Speed Your Time to Market with Off-the-Shelf Data You Can Trust

With DefinedCrowd’s new offering, high-quality data is now just a click away 

When it comes to launching AI products into the marketplace, time is of the essence to gain the competitive advantage. However, collecting, annotating and validating the data required to train successful AI can take weeks, if not months.  

For companies looking to build baseline models, adapt existing models with domain corpora, extend models with extra languages, or test and evaluate current models, off-the-shelf data provides a viable alternative to custom-built datasets.  

To help these companies rapidly expand their AI-initiatives into the marketplace, DefinedCrowd is proud to announce the launch of DefinedData, an online marketplace of AI datasets available for on-demand purchase.  

The need for continuous access to highly accurate data 

“Machine learning teams building AI models have always faced one particularly pressing problem, and that is continuous access to highly accurate data. When large enterprise tech firms want to launch their AI initiatives into the market quickly, they simply don’t have the time to collect and validate the data required to do so. DefinedData aims to solve this problem by providing customers with access to an extensive library of speech datasets that will rapidly accelerate their AI programs,” said DefinedCrowd’s VP of engineering, Andrew Michalik.   

DefinedData will provide customers with on-demand access to high-quality data available in multiple languages, domains, recording types and pricing options. The initial offering includes scripted recordings in English, Italian, Portuguese, German, French and Dutch in the domains of  healthcare, entertainment, hospitality, automotive and generic.  

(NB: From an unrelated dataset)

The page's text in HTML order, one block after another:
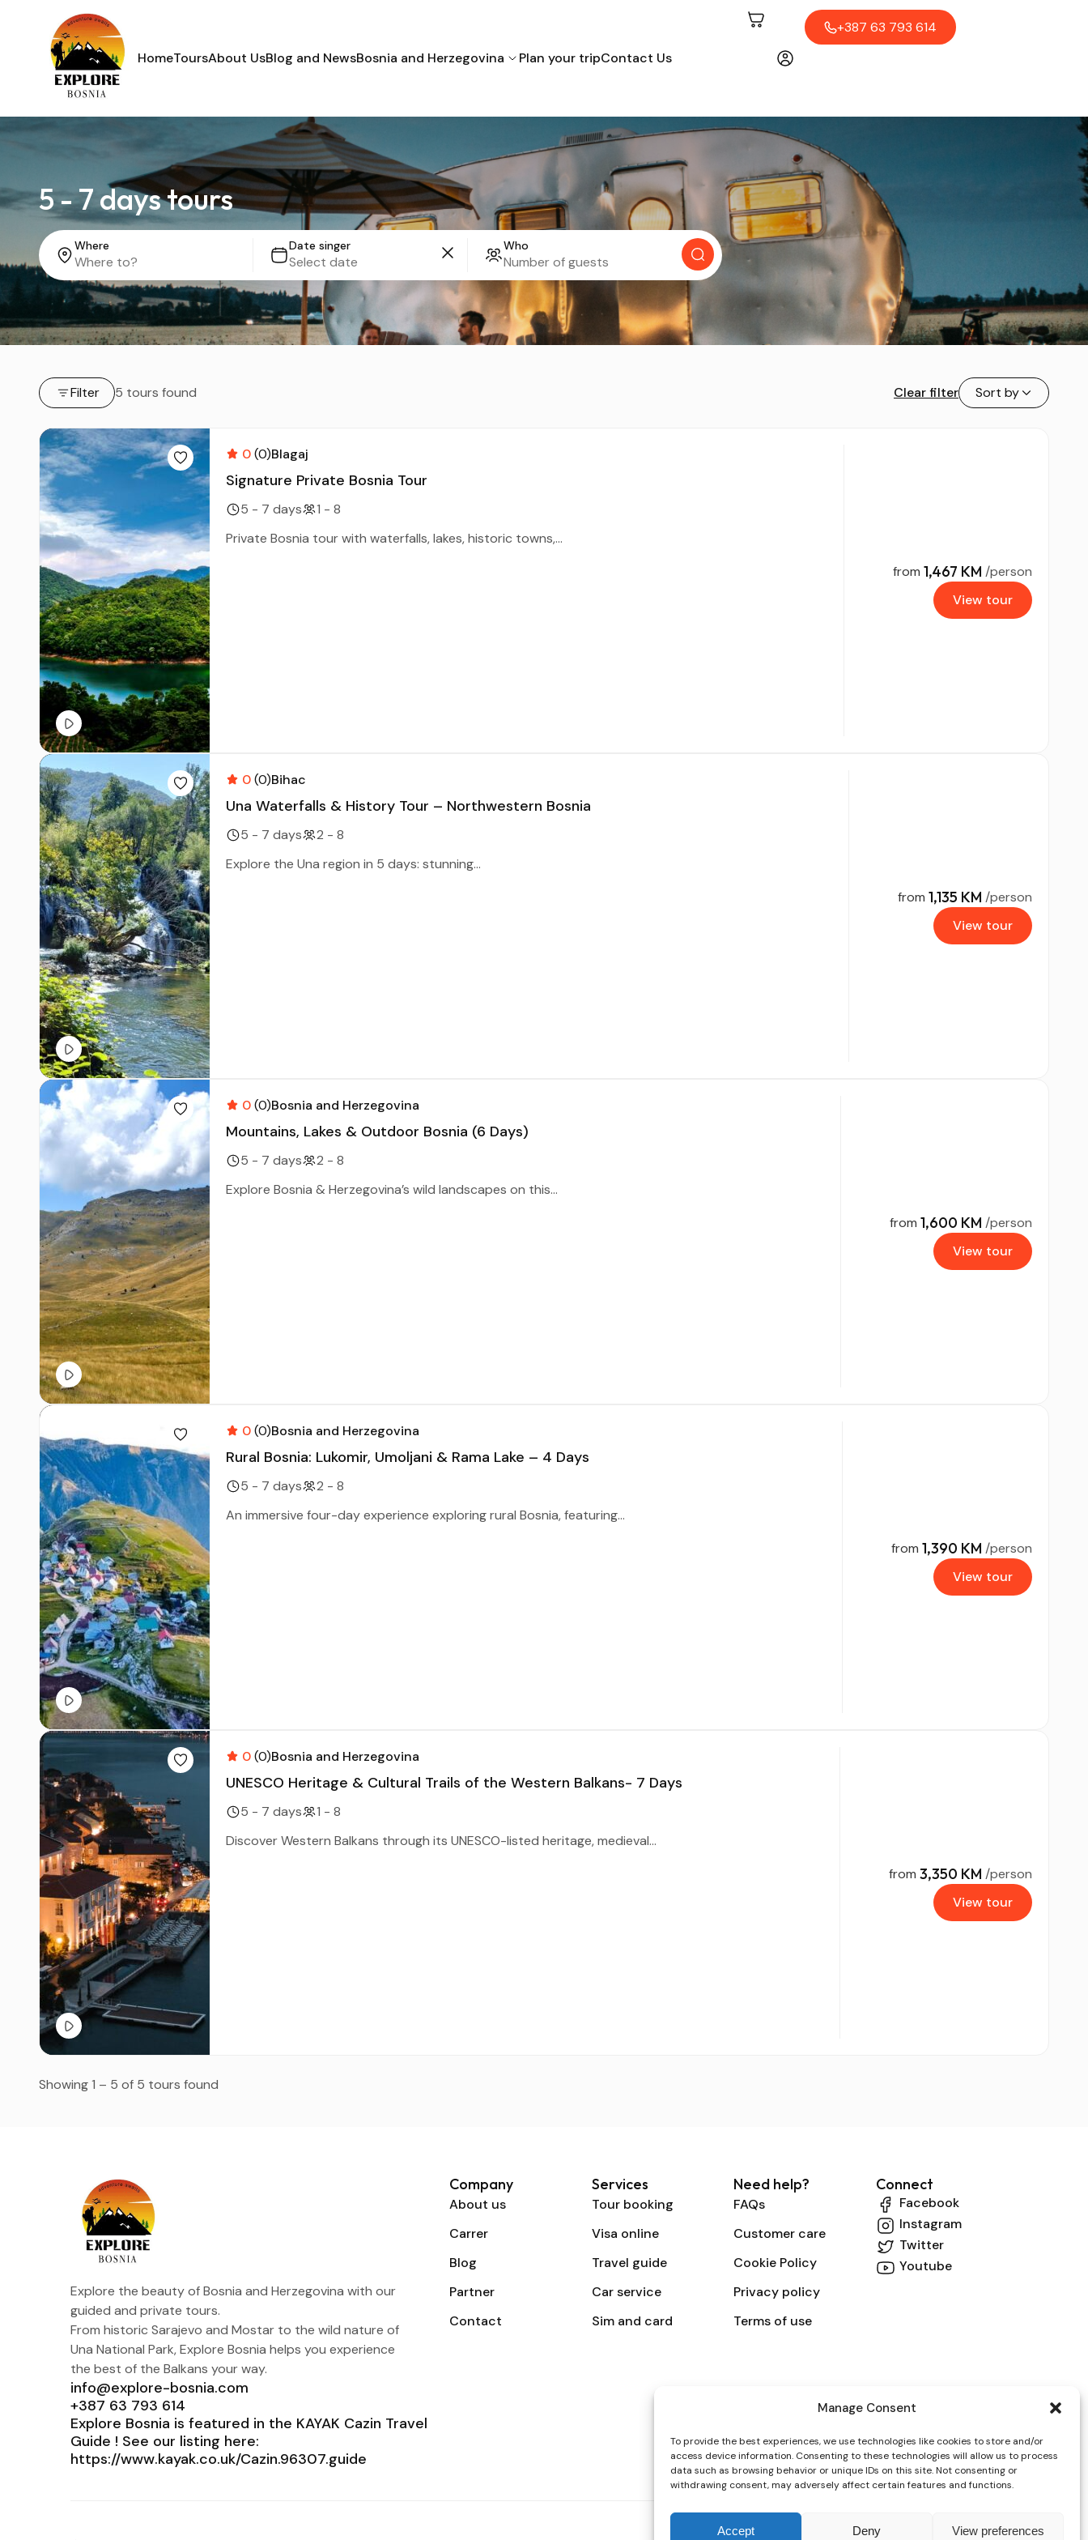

By May 2021, the library is expected to grow to include over 25,000 hours of both scripted and spontaneous recordings in the above languages as well as in Spanish, Hindi and Japanese. Additional domains will include banking, insurance, telecom, retail and IVR. 

Customers are able to instantly request samples or request to purchase one or multiple datasets for immediate use. 

Quality is key to success 

“Although strong algorithms require lots of data, they also require accurate and high-quality data,” said Michalik. After all, the success of AI models depends on the quality of data used to fuel them. For those firms considering off-the-shelf data, they can rest assured that quality is at the core of everything we do at DefinedCrowd.” 

To ensure the highest levels of accuracy and authenticity, the primary quality control mechanism for DefinedCrowd’s speech datasets is Word Error Rate, which is less than 5% for scripted recordings and 10% for spontaneous recordings. For speech collection, quality is ensured by measuring accuracy levels in gender distribution, age distribution, noisy vs silent, nativeness (native vs. non-native and the level of fluency of non-native), domain (accuracy in staying on topic) and segmentation (spontaneous collections). 

“Whether you’re building a prototype, or minimum viable product; evaluating or benchmarking current models; building synthetic datasets; or simply needing quality data fast, our continually updated library of datasets will help you quickly achieve your AI goals,” concluded Michalik.  

With DefinedData, accessing high-quality data has never been easier.